→ PROBLEM STATEMENT:
Any images in the records should be skipped; transcribe the rest exactly.
━━━━
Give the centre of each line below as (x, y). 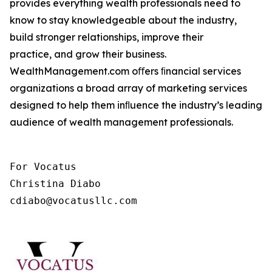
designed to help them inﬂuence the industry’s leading (136, 105)
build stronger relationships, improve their (107, 37)
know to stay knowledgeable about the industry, (123, 20)
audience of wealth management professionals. (121, 122)
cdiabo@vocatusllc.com (73, 201)
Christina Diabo (55, 184)
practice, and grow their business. (88, 54)
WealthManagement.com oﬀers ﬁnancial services (125, 71)
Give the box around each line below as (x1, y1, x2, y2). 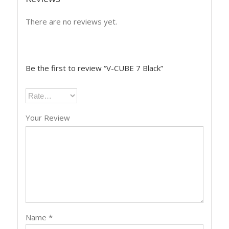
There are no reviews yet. (26, 16, 118, 27)
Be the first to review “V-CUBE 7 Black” (26, 62, 164, 73)
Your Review (26, 112, 71, 123)
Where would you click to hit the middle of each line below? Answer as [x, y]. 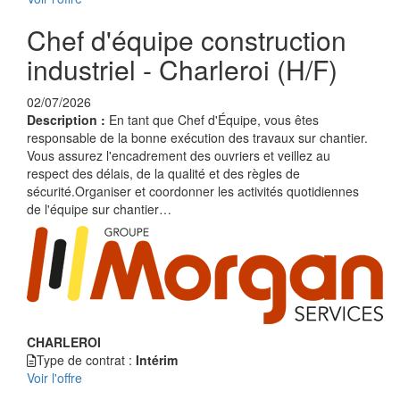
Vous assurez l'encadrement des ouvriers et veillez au [179, 155]
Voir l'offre [54, 378]
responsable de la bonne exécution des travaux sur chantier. [197, 137]
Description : [68, 120]
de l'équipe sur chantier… [99, 209]
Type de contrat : [86, 360]
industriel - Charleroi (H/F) [182, 69]
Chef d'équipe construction [187, 40]
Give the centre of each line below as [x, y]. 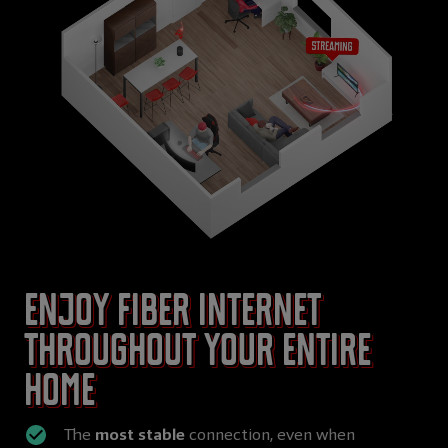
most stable [140, 435]
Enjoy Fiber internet [172, 311]
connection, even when [270, 435]
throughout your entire [197, 351]
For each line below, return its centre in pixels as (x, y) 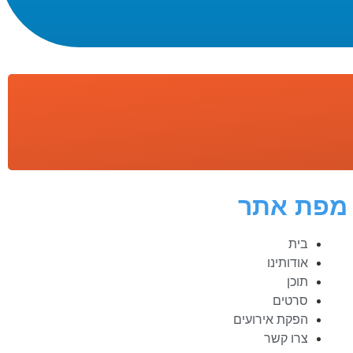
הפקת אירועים (271, 320)
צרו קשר (286, 338)
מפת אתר (293, 206)
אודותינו (288, 263)
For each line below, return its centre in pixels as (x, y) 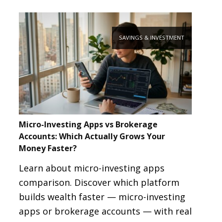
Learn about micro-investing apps (91, 168)
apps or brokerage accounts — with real (105, 211)
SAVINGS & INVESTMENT (152, 38)
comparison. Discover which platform (99, 183)
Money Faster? (48, 148)
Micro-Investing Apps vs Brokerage (88, 124)
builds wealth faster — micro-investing (102, 197)
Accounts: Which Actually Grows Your (92, 136)
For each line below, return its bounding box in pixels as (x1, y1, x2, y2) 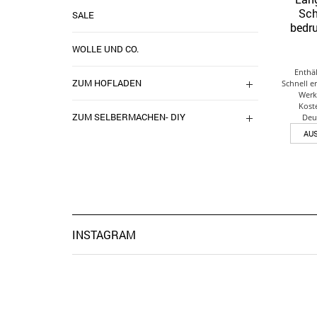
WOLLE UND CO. (72, 42, 139, 55)
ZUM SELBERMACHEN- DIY (72, 110, 185, 123)
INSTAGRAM (72, 227, 136, 243)
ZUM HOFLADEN (72, 76, 142, 89)
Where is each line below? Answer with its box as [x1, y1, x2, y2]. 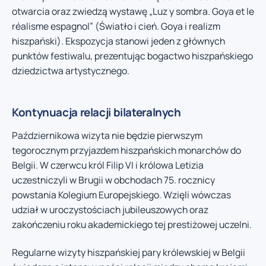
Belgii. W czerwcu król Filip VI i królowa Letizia [12, 158, 204, 172]
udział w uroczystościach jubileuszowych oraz [12, 202, 208, 216]
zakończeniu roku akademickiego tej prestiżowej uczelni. [12, 217, 252, 231]
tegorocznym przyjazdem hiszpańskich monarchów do [12, 143, 241, 157]
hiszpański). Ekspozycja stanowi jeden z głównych [12, 34, 225, 47]
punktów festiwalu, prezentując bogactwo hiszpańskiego [12, 49, 253, 62]
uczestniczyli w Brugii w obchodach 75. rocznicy [12, 173, 215, 186]
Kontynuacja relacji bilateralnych [12, 104, 181, 120]
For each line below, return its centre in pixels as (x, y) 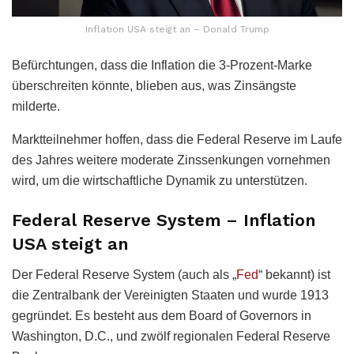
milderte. (36, 107)
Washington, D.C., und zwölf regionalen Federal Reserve (171, 336)
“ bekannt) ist (294, 274)
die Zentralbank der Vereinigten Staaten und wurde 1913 (170, 295)
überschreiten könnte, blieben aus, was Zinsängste (154, 86)
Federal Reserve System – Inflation (164, 220)
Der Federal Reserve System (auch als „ (124, 274)
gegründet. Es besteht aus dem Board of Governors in (162, 315)
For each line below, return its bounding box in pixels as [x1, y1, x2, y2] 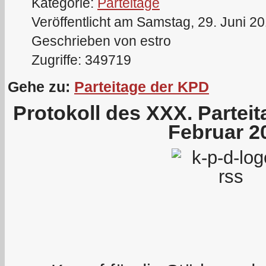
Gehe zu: [8, 78, 74, 95]
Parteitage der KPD [74, 78, 209, 95]
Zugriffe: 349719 [31, 53, 131, 68]
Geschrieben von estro [31, 34, 171, 49]
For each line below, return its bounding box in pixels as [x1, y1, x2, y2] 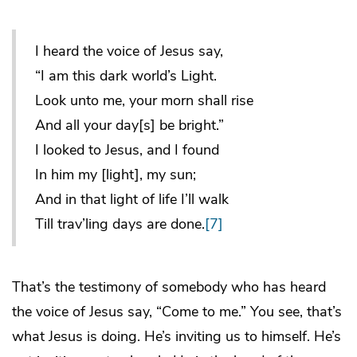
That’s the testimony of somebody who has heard [12, 277, 326, 297]
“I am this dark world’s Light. [35, 66, 217, 86]
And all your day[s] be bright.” [35, 116, 224, 135]
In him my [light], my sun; [35, 165, 196, 185]
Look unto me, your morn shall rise [35, 91, 253, 111]
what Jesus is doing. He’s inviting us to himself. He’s [12, 327, 341, 347]
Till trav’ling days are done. [35, 214, 205, 234]
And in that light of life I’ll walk [35, 190, 229, 210]
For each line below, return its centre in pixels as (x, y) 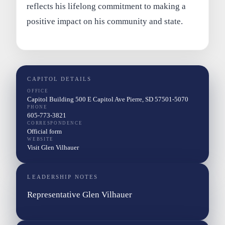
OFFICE (38, 91)
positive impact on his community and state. (105, 21)
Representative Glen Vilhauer (80, 195)
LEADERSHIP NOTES (63, 177)
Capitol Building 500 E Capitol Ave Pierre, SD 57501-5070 (108, 99)
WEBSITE (40, 139)
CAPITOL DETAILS (59, 79)
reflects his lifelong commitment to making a (106, 6)
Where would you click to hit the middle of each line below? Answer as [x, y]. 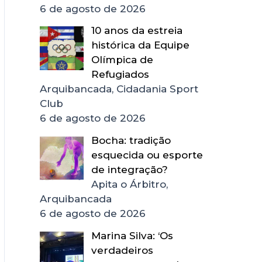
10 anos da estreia [137, 31]
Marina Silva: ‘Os [132, 235]
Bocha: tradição [131, 140]
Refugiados [120, 75]
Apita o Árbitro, [129, 184]
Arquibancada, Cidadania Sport [119, 89]
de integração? [129, 170]
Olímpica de [122, 60]
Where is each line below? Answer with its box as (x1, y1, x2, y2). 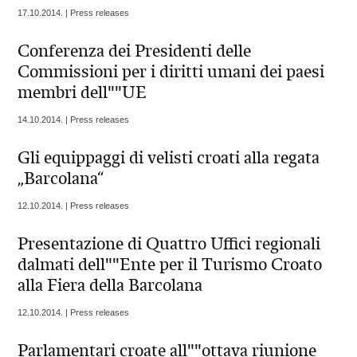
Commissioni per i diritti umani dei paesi (18, 61, 325, 82)
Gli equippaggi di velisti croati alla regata (18, 147, 320, 168)
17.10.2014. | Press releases (18, 7, 130, 18)
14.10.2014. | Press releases (18, 114, 130, 124)
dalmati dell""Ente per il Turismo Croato (18, 253, 323, 275)
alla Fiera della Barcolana (18, 274, 203, 296)
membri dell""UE (18, 81, 147, 103)
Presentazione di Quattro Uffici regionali (18, 233, 321, 254)
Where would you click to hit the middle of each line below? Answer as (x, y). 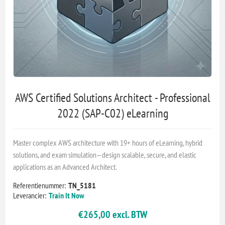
━━━━
→ WRITTEN SOLUTION:
Give the centre of each line below as (x, y). 
designed to help them inﬂuence the industry’s leading (136, 105)
build stronger relationships, improve their (107, 37)
know to stay knowledgeable about the industry, (123, 20)
audience of wealth management professionals. (121, 122)
cdiabo@vocatusllc.com (73, 201)
Christina Diabo (55, 184)
practice, and grow their business. (88, 54)
WealthManagement.com oﬀers ﬁnancial services (125, 71)
Give the box around each line below as (x1, y1, x2, y2). 
There are no reviews yet. (26, 16, 118, 27)
Be the first to review “V-CUBE 7 Black” (26, 62, 164, 73)
Your Review (26, 112, 71, 123)
Where would you click to hit the middle of each line below? Answer as [x, y]. 
Vous assurez l'encadrement des ouvriers et veillez au [179, 155]
Voir l'offre [54, 378]
responsable de la bonne exécution des travaux sur chantier. [197, 137]
Description : [68, 120]
de l'équipe sur chantier… [99, 209]
Type de contrat : [86, 360]
industriel - Charleroi (H/F) [182, 69]
Chef d'équipe construction [187, 40]
Give the centre of each line below as [x, y]. 
most stable [140, 435]
Enjoy Fiber internet [172, 311]
connection, even when [270, 435]
throughout your entire [197, 351]
For each line below, return its centre in pixels as (x, y) 
הפקת אירועים (271, 320)
צרו קשר (286, 338)
מפת אתר (293, 206)
אודותינו (288, 263)
For each line below, return its centre in pixels as (x, y) 
Learn about micro-investing apps (91, 168)
apps or brokerage accounts — with real (105, 211)
SAVINGS & INVESTMENT (152, 38)
comparison. Discover which platform (99, 183)
Money Faster? (48, 148)
Micro-Investing Apps vs Brokerage (88, 124)
builds wealth faster — micro-investing (102, 197)
Accounts: Which Actually Grows Your (92, 136)
For each line below, return its bounding box in pixels as (x1, y1, x2, y2) 
WOLLE UND CO. (72, 42, 139, 55)
ZUM SELBERMACHEN- DIY (72, 110, 185, 123)
INSTAGRAM (72, 227, 136, 243)
ZUM HOFLADEN (72, 76, 142, 89)
Where is each line below? Answer with its box as [x1, y1, x2, y2]. 
Belgii. W czerwcu król Filip VI i królowa Letizia [12, 158, 204, 172]
udział w uroczystościach jubileuszowych oraz [12, 202, 208, 216]
zakończeniu roku akademickiego tej prestiżowej uczelni. [12, 217, 252, 231]
tegorocznym przyjazdem hiszpańskich monarchów do [12, 143, 241, 157]
hiszpański). Ekspozycja stanowi jeden z głównych [12, 34, 225, 47]
punktów festiwalu, prezentując bogactwo hiszpańskiego [12, 49, 253, 62]
uczestniczyli w Brugii w obchodach 75. rocznicy [12, 173, 215, 186]
Kontynuacja relacji bilateralnych [12, 104, 181, 120]
For each line below, return its centre in pixels as (x, y) 
milderte. (36, 107)
Washington, D.C., und zwölf regionalen Federal Reserve (171, 336)
“ bekannt) ist (294, 274)
die Zentralbank der Vereinigten Staaten und wurde 1913 (170, 295)
überschreiten könnte, blieben aus, was Zinsängste (154, 86)
Federal Reserve System – Inflation (164, 220)
Der Federal Reserve System (auch als „ (124, 274)
gegründet. Es besteht aus dem Board of Governors in (162, 315)
For each line below, return its bounding box in pixels as [x1, y1, x2, y2] 
Gehe zu: [8, 78, 74, 95]
Parteitage der KPD [74, 78, 209, 95]
Zugriffe: 349719 [31, 53, 131, 68]
Geschrieben von estro [31, 34, 171, 49]
For each line below, return its bounding box in pixels as [x1, y1, x2, y2] 
That’s the testimony of somebody who has heard [12, 277, 326, 297]
“I am this dark world’s Light. [35, 66, 217, 86]
And all your day[s] be bright.” [35, 116, 224, 135]
In him my [light], my sun; [35, 165, 196, 185]
Look unto me, your morn shall rise [35, 91, 253, 111]
what Jesus is doing. He’s inviting us to himself. He’s [12, 327, 341, 347]
Till trav’ling days are done. [35, 214, 205, 234]
And in that light of life I’ll walk [35, 190, 229, 210]
For each line below, return its centre in pixels as (x, y) 
OFFICE (38, 91)
positive impact on his community and state. (105, 21)
Representative Glen Vilhauer (80, 195)
LEADERSHIP NOTES (63, 177)
Capitol Building 500 E Capitol Ave Pierre, SD 57501-5070 (108, 99)
WEBSITE (40, 139)
CAPITOL DETAILS (59, 79)
reflects his lifelong commitment to making a (106, 6)
Where would you click to hit the middle of each line below? Answer as [x, y]. 
10 anos da estreia [137, 31]
Marina Silva: ‘Os [132, 235]
Bocha: tradição [131, 140]
Refugiados [120, 75]
Apita o Árbitro, [129, 184]
Arquibancada, Cidadania Sport [119, 89]
de integração? [129, 170]
Olímpica de [122, 60]
Where is each line below? Answer with its box as (x1, y1, x2, y2). 
Commissioni per i diritti umani dei paesi (18, 61, 325, 82)
Gli equippaggi di velisti croati alla regata (18, 147, 320, 168)
17.10.2014. | Press releases (18, 7, 130, 18)
14.10.2014. | Press releases (18, 114, 130, 124)
dalmati dell""Ente per il Turismo Croato (18, 253, 323, 275)
alla Fiera della Barcolana (18, 274, 203, 296)
membri dell""UE (18, 81, 147, 103)
Presentazione di Quattro Uffici regionali (18, 233, 321, 254)
Where would you click to hit the middle of each line below? Answer as (x, y). 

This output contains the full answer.